[Biopython-dev] Developmental policies

Peter peter at maubp.freeserve.co.uk
Sat Jan 10 17:46:38 UTC 2009

On Sat, Jan 10, 2009 at 4:48 PM, Tiago Antão <tiagoantao at gmail.com> wrote:
> This whole discussion is very interesting. In fact, whatever are the
> conclusions I think they should be labeled "offical policy" and put on
> the Wiki.

That sounds good.

> The biggest problem that I've faced is that, whenever I am doing
> something, I don't know the level of acceptability with other
> developers. I tend to put everything to discussion before I commit it
> and whenever I say something I might get completely different answers
> from time to time and from different people. The end result is that I
> defer from commiting things because of issues that are raised in an
> ad-hoc fashion.

Asking before doing things is in general a good plan.  Sadly not
everyone will be free to respond at any one time - but I agree with
you that having more of the defacto policy written out explicitly
would help.

> There should be a page clarifying things like:
> 1. Are contributions that have a small target audience accepted?

Historically yes this has happened - although my impression is that
the bar was perhaps set too low.  I would say some things were
accepted without sufficient documentation and tests.  The problem with
small interest modules is that if the original developer moves on, in
the absense of any apparent users, the module gets abandoned.  This
seems to explain several of the smaller modules we've deprecated in
the last couple of years.

On the other hand, somethings will start with a small target audience
that will grow.  If I was confident that the developer concerned would
stick arround for several years and was prepared to deal with
documentation, unit tests and bug fixes then I would be much happier
about including something, even if it might have a relatively small
target audience initially.

> 2. Use of foreign libraries (e.g., SciPy)?
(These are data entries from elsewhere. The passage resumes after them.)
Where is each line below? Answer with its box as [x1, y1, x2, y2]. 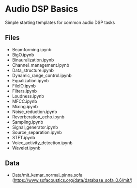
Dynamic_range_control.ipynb [12, 72, 72, 78]
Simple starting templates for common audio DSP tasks [5, 19, 115, 25]
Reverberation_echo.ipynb [12, 113, 64, 120]
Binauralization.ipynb [12, 57, 54, 63]
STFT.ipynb [12, 134, 35, 140]
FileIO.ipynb [12, 83, 36, 89]
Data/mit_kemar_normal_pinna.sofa [12, 172, 83, 178]
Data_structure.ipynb [12, 67, 54, 73]
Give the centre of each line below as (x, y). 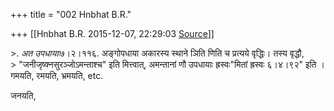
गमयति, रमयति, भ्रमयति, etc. (57, 75)
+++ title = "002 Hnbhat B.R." (71, 14)
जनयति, (23, 95)
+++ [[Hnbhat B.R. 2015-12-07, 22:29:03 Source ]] (112, 33)
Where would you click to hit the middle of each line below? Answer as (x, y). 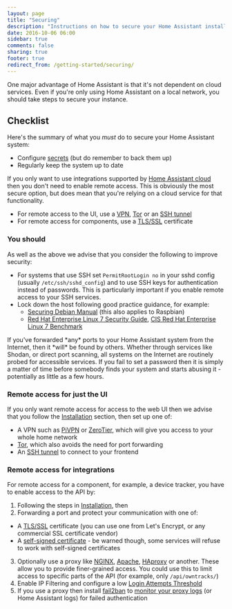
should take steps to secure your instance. (68, 99)
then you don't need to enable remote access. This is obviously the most (110, 186)
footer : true (26, 59)
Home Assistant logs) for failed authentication (82, 598)
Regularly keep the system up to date (70, 166)
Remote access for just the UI (58, 394)
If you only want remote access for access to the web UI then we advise (110, 409)
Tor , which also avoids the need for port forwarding (90, 445)
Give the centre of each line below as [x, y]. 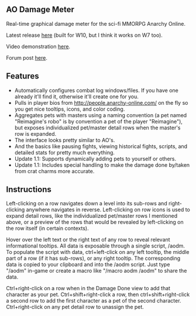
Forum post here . [27, 57]
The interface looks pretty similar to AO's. [65, 140]
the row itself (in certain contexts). [47, 228]
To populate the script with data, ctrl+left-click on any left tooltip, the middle [98, 252]
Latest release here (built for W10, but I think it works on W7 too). [84, 35]
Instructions [29, 190]
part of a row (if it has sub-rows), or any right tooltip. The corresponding [93, 258]
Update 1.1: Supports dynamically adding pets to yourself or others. [95, 159]

I think the current stance has been to try and minimise 3rd party
dependencies, other than the special case of python wrappers for
command line tools.  This makes much easier for beginners to install
and use Biopython, and lowering the barrier to entry is a good thing.
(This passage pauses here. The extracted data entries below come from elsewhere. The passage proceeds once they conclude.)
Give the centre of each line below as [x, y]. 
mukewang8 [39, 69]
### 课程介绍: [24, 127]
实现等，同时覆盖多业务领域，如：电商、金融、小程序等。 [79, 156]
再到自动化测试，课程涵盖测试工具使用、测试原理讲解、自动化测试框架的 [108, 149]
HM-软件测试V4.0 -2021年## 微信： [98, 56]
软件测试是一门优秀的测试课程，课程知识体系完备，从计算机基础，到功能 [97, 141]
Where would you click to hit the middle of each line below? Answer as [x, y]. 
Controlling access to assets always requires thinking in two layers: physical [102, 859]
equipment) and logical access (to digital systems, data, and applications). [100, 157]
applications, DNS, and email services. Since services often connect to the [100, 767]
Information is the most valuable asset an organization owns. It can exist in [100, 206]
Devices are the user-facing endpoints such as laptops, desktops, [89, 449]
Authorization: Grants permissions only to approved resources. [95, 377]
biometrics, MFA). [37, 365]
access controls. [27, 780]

There are practical points here too.  In general, 3rd party
dependencies can be a pain (e.g. our Martel parsers broke when
mxTextTools changed their API between 2.0 and 3.0).  Similarly they
can restrict the distribution of Biopython (e.g. NumPy isn't get
available on Windows for Python 2.6), and will also be a potential
road block for moving to Python 3.  As another example, a small part
of Bio.PDB uses flex in a parser, and again this makes building and
distributing it a real pain (so much so, that its been commented out
by default).

However, run time only dependencies (like pure python libraries and
command line tools) are not such an issue for packaging/distribution.
e.g. ReportLab (used in Bio.Graphics only).  If SciPy were to be used
by part of Bio.PopGen, and this didn't affect packaging/distribution
then this might be OK.

> 3. Code management policies. Branches?  Adding new code? Breaking interfaces?

Biopython has historically worked from a stable trunk.  As a
consequence we try and avoid breaking interfaces, instead adopting a
gradual deprecation of an old interface when adding a new interface,
or adding enhancements in a backwards compatible manor.

> 4. New developers

I think there is something written down about this already...

> 5. Legal issues

Try and avoid them?  What did you mean in particular?

> 6. Interop with non-free software

This is linked to the legal issues question.  Many of the tools we
link to like BLAST aren't open source, but are "free" as in cost.  I
don't think we have any examples of non-free software.

> 7. Code quality strategies. Code review? Testing?

Code review:
For new code in a specialist area, it can be difficult to get a
qualified second opinion on the approach, but existing developers can
at least comment on the coding style.  For existing code, my
impression is module owners have been trusted to make changes to
"their" code without review - and generally speaking this has worked
out OK.  Although if anyone spot someone making a change they disagree
with, then please do raise it.  I would hope any larger change had
some discussion before hand - possibly via enhancement entries on

I'd strongly resist adding any new module without an accompanying
test, and wish this had been a firm policy from day one.

> 8. Multiplatform issues

Ideally everything should be cross platform (like python itself).
There are exceptions to this - in particular some 3rd party tools are
not cross platform.  I personally use and test on Windows, Linux and
Mac - and I believe Michiel does too.

> I am not saying a big document. But as questions arise, just discuss
> them, arrive at a decision and document them. It becomes tiring having
> to answer the same questions about code that you want to submit over
> and over again and with different issues everytime.
> One can live with decisions that are disliked, but it is much more
> difficult to live when the playing ground is moving all the time.

I'm sorry if you've had that feeling.  However, circumstances change.
As I recall when you first asked about using SciPy as a dependency,
Biopython was still using Numeric instead of Numpy - so using SciPy
had to wait until after that transition.  Now that we have moved to
NumPy, I think you have a much stronger case.